だが、女神代行官に就任して驚愕の事実を知ることになる。なんと女神様はおられないと言うのだ。先代の女神代行官も先々代の女神代行官も女神様にお会いしたことは無いらしい。これは本人に直接聞いたのだから間違いない(さらに先々々代となるとすでにお亡くなりになっているので確かめようがないが...)。 それでは女神様のお言葉として私達が聞かされていたことは何だったのかと言うと、代々の女神代行官の創作であるという。すなわち世界全体に対しての詐欺である。もちろん私利私欲の為でなく、女神様の教えにあるような平和で豊で優しい世界に導くための嘘ではあるが、それでも嘘には違いない。女神代行官になると言うことは私も世界に対してその様な嘘をつくと言うことだ。おまけにあれだけあこがれていた女神様にお会いすることも出来ないのだ。なんという悲劇! 私の子供の頃からの夢が一瞬で散ってしまった。だが、一度秘密を知ってしまった以上断ることはできなかった。

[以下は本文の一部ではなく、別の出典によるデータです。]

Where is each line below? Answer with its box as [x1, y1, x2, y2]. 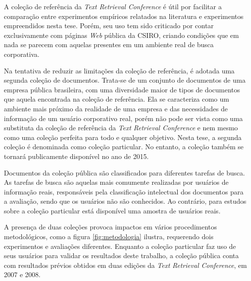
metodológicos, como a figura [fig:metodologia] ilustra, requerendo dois [4, 231, 214, 242]
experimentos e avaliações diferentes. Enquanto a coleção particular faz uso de [4, 241, 236, 251]
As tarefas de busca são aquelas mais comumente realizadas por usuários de [4, 177, 229, 187]
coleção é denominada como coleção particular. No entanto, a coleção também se [4, 141, 244, 152]
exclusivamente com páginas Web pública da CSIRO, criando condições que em [4, 30, 239, 40]
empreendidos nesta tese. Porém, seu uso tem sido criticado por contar [4, 20, 214, 31]
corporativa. [4, 49, 40, 59]
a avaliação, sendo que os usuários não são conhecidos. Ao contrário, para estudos [4, 196, 247, 206]
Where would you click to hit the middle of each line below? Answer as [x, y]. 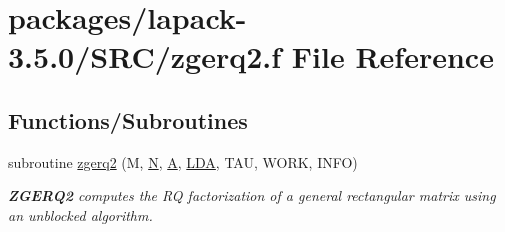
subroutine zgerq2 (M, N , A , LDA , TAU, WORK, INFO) [183, 161]
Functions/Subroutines [128, 119]
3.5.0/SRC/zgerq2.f [145, 56]
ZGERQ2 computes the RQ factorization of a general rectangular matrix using [252, 195]
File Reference [392, 56]
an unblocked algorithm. [80, 214]
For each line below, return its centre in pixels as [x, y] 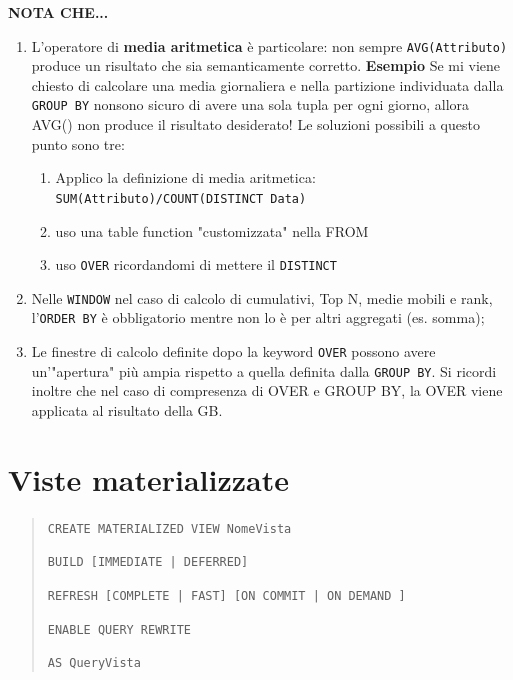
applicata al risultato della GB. [127, 410]
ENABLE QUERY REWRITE [119, 629]
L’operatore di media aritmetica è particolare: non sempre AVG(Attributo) [269, 45]
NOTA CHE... [58, 12]
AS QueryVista [94, 663]
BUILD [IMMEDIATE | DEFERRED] [148, 562]
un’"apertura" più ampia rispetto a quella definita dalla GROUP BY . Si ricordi [264, 370]
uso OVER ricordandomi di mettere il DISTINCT [196, 264]
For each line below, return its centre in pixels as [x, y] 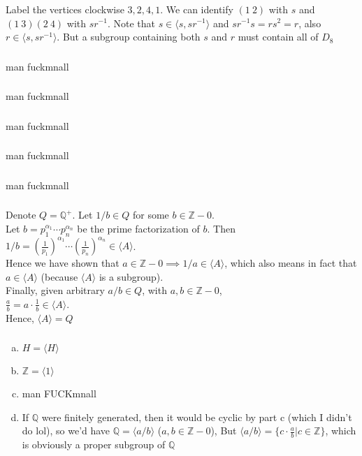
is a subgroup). [131, 276]
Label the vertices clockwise [65, 9]
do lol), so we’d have [66, 431]
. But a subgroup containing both [129, 37]
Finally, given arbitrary [55, 290]
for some [151, 215]
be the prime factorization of [138, 228]
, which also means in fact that [291, 263]
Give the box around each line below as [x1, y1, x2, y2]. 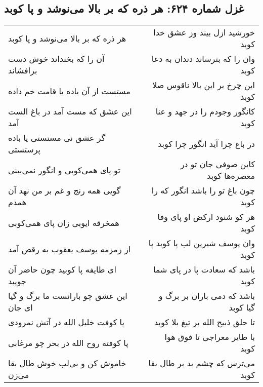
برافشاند [8, 64, 37, 76]
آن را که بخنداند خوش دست [8, 53, 105, 65]
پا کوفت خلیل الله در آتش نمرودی [8, 316, 124, 328]
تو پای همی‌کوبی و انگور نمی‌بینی [8, 164, 120, 176]
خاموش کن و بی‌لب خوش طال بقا [8, 357, 126, 369]
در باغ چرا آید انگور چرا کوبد [158, 137, 255, 149]
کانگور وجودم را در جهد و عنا [155, 105, 255, 118]
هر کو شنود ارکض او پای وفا [157, 211, 255, 223]
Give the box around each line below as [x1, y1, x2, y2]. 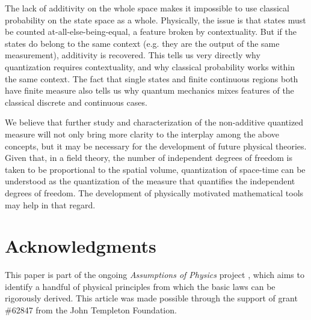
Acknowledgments [5, 234, 156, 258]
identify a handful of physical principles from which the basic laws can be [5, 280, 276, 292]
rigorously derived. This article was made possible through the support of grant [5, 292, 298, 304]
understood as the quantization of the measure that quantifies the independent [5, 175, 295, 187]
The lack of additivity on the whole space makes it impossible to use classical [5, 2, 289, 14]
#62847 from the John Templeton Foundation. [5, 304, 177, 316]
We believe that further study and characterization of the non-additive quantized [5, 116, 304, 128]
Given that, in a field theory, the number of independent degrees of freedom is [5, 151, 292, 164]
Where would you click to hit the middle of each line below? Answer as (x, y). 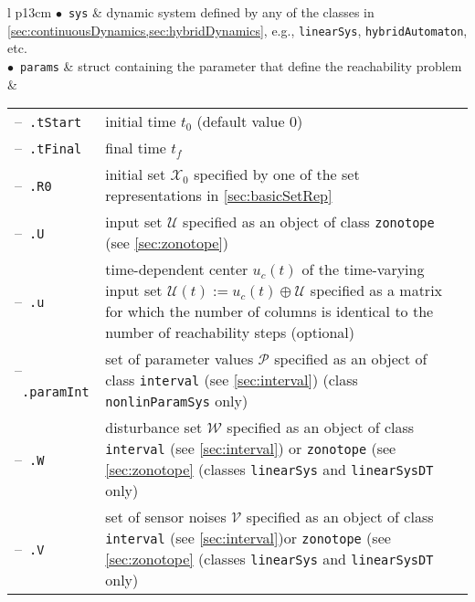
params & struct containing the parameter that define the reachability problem (241, 65)
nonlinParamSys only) (177, 401)
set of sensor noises (166, 517)
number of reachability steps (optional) (230, 333)
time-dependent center (177, 269)
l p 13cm (30, 12)
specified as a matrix (376, 290)
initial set (136, 174)
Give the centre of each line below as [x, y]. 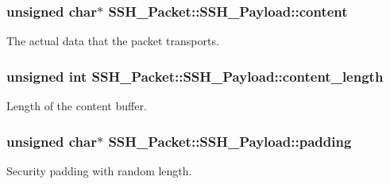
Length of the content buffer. [77, 106]
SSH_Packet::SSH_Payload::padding [230, 141]
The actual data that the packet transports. [113, 41]
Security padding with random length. [99, 170]
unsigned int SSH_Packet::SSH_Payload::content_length [195, 76]
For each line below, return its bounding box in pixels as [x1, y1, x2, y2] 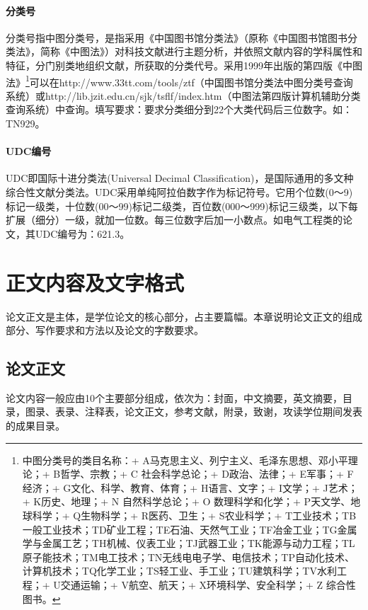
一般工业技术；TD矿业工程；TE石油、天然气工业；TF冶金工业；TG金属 [22, 522, 357, 536]
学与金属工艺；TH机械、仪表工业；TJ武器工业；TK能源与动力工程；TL [22, 536, 355, 551]
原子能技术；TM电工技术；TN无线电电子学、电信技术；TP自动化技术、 [22, 549, 355, 564]
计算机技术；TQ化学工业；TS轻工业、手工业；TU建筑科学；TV [22, 563, 317, 578]
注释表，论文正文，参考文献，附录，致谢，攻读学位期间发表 [84, 404, 362, 419]
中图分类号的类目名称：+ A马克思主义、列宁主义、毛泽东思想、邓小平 [22, 452, 348, 467]
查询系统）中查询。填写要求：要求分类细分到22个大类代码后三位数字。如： [6, 102, 352, 117]
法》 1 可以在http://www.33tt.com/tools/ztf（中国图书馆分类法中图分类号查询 [6, 72, 353, 89]
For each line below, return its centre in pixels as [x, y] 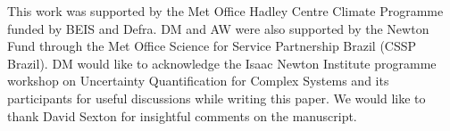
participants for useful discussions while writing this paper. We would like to [217, 98]
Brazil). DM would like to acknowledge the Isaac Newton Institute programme [222, 63]
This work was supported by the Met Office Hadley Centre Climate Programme [225, 11]
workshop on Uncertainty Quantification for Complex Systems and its [198, 81]
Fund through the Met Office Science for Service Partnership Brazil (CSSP [212, 46]
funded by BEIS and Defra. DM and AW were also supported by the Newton [218, 28]
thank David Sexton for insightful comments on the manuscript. [182, 115]
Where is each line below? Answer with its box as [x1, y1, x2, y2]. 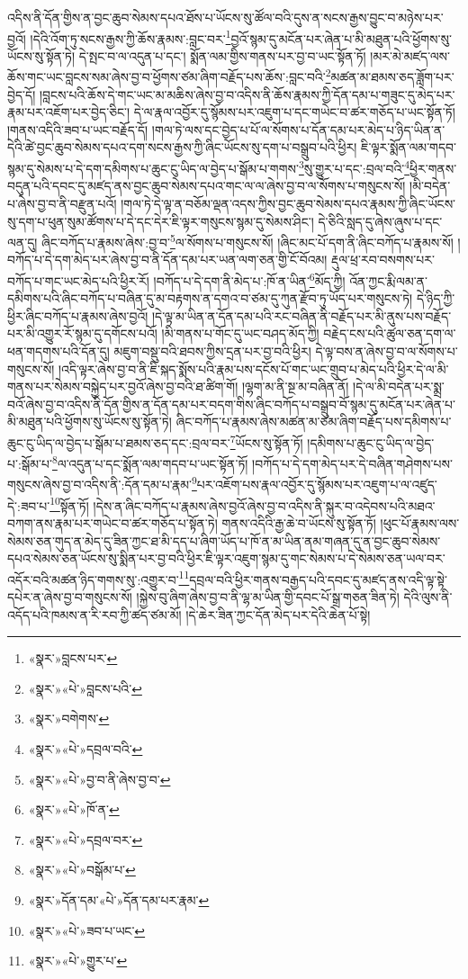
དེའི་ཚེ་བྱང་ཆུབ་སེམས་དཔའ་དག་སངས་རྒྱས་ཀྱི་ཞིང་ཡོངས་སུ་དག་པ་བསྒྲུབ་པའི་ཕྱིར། [7, 138, 357, 157]
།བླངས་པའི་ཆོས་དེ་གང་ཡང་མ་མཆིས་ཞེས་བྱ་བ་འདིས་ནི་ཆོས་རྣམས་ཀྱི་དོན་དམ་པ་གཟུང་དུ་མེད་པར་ [39, 85, 455, 103]
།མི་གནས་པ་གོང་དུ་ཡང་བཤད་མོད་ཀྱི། [161, 324, 319, 343]
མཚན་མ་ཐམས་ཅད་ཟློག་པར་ [330, 67, 454, 86]
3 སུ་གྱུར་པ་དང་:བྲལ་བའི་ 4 [298, 157, 410, 177]
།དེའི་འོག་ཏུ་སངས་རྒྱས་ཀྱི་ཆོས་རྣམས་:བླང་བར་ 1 [30, 26, 231, 48]
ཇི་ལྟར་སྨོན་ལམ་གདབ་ [361, 138, 456, 157]
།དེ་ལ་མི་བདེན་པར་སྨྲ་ [353, 377, 445, 396]
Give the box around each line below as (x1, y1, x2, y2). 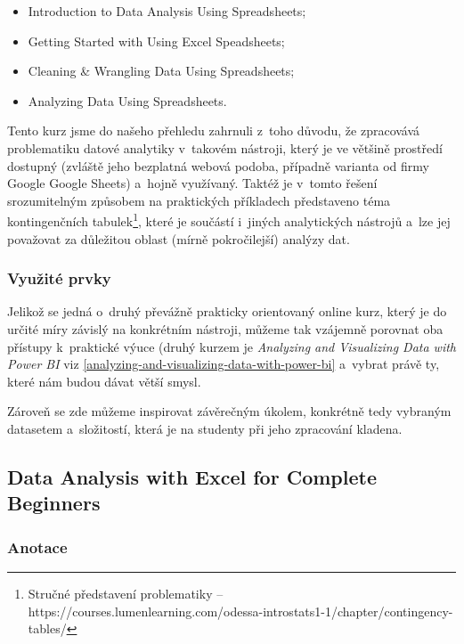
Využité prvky (7, 267, 111, 289)
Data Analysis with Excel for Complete (7, 462, 377, 490)
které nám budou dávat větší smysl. (7, 371, 201, 390)
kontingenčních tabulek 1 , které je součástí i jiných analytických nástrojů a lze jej (7, 209, 451, 230)
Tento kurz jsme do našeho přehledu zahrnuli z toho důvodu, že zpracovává (7, 121, 420, 140)
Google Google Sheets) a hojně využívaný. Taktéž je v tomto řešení (7, 174, 378, 192)
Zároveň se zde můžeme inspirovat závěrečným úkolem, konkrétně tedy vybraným (7, 402, 452, 420)
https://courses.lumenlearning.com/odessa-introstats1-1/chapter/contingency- (28, 601, 453, 620)
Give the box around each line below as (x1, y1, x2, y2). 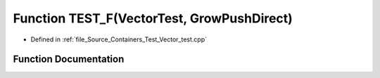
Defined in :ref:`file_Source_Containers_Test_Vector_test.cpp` (30, 35, 208, 44)
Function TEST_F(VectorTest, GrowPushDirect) (13, 11, 293, 26)
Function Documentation (13, 53, 125, 65)
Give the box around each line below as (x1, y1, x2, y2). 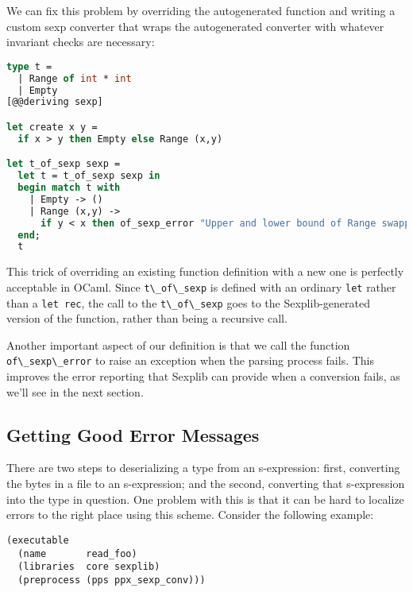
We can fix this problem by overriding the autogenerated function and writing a (6, 2, 396, 18)
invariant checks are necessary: (6, 33, 155, 50)
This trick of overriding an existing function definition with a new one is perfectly (6, 263, 404, 280)
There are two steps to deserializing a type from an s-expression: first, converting (6, 459, 400, 476)
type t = (6, 60, 52, 72)
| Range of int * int (17, 72, 132, 84)
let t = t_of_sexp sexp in (17, 170, 160, 182)
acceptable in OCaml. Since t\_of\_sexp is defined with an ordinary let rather (6, 278, 396, 295)
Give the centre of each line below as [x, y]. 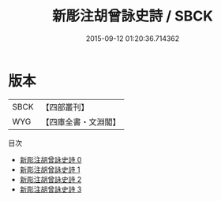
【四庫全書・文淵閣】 [81, 121]
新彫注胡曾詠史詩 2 [51, 179]
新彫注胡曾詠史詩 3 [51, 189]
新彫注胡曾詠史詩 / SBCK [133, 16]
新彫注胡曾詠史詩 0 [51, 159]
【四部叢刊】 [65, 107]
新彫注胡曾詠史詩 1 [50, 169]
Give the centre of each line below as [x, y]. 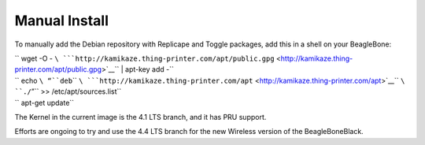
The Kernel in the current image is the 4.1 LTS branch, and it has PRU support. [140, 117]
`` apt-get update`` [44, 102]
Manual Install [62, 20]
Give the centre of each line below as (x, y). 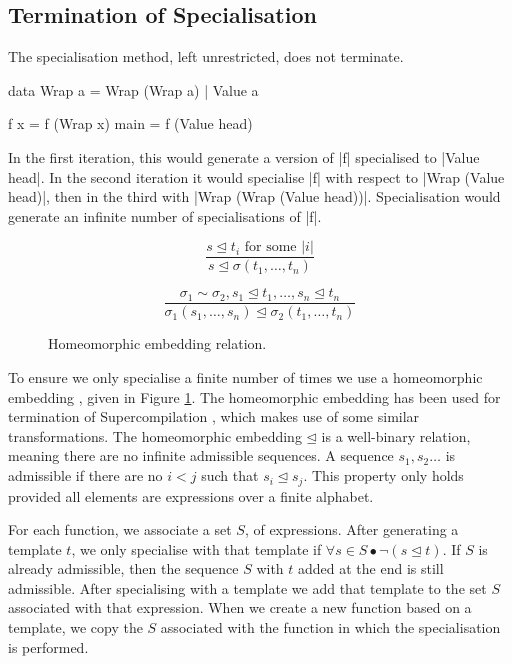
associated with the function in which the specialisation (330, 627)
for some (270, 247)
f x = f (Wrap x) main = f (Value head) (130, 123)
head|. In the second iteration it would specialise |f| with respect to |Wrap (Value (256, 176)
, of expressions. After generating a (351, 529)
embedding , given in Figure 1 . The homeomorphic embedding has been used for (254, 396)
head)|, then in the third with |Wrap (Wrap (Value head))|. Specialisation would (254, 196)
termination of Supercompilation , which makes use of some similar (214, 416)
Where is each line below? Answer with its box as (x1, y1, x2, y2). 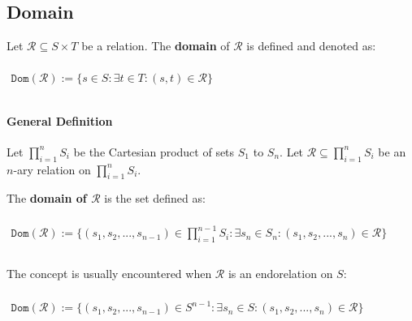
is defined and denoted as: (246, 37, 376, 54)
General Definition (7, 112, 113, 129)
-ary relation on (13, 160, 91, 178)
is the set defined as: (104, 190, 206, 207)
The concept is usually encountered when (7, 265, 212, 282)
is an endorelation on (228, 265, 333, 282)
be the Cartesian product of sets (73, 143, 235, 160)
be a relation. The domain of (81, 37, 230, 54)
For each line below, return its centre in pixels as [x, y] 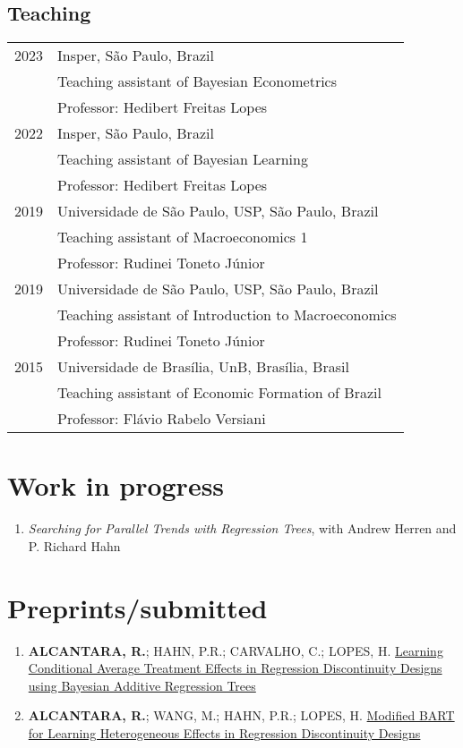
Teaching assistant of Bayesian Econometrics [197, 81]
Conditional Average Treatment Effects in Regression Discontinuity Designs [235, 668]
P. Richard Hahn [74, 545]
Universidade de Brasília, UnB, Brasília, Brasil [203, 367]
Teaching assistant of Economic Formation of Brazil [219, 393]
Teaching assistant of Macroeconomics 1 [183, 237]
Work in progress [116, 485]
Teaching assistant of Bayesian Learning [183, 159]
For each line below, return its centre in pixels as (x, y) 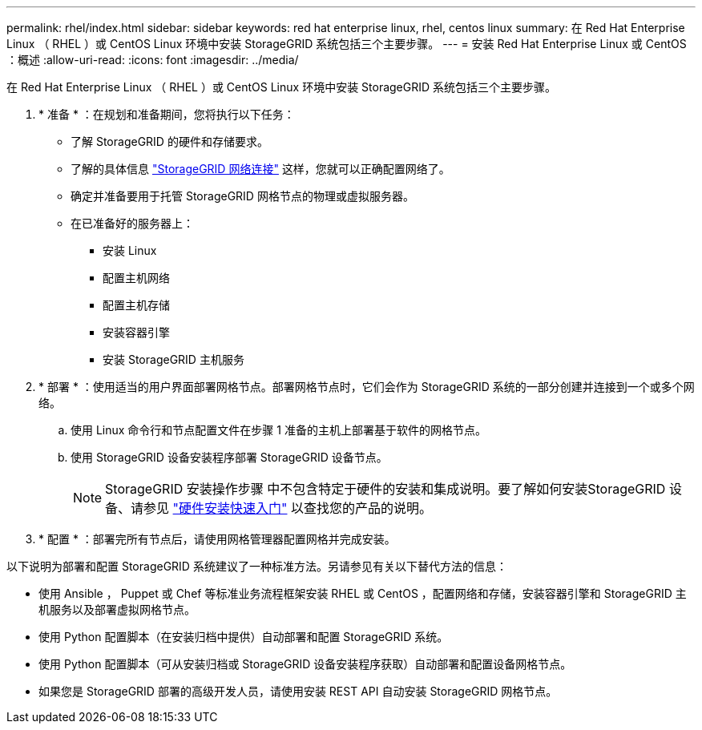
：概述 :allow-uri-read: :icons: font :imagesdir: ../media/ (153, 60)
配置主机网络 (136, 278)
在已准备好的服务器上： (132, 223)
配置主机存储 (136, 305)
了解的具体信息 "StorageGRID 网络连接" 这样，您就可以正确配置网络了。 (260, 169)
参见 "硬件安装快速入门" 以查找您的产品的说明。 (288, 508)
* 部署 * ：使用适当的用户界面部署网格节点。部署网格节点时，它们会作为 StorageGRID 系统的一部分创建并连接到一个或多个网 (367, 387)
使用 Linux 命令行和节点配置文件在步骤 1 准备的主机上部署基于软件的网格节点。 (278, 430)

昔はそうではなかったらしい。初代女神代行官はアレフという人だったらしいが、この惑星の女神様と頻繁に言葉を交わし各国の王に対して神の意向を伝えると共にさまざまな指導を行い。まさにこの世界の指導者、王の中の王として振る舞ったと記録にある。アレフさんに続く女神代行官達も同じである。あくまで記録上は...。でも私は思うんだ、記録なんて後からいくらでも作ることができる。後の女神代行官の誰かが過去の記録を創作したのに決まっている。本当に女神様がいるのなら女神代行官である私の前に現れるはずじゃないか。
文句ばっかり言ったが、私だって愚痴りたいときはある。女神代行官の実態を知らずに小さい頃から女神様にあこがれ努力してこの地位に就いた。一応小さい頃から天才と言われてきたのだ。その努力の結果がこれでは愚痴りたくもなるというものだ。女神代行官になれば女神様にお会いできると思っていたのに....。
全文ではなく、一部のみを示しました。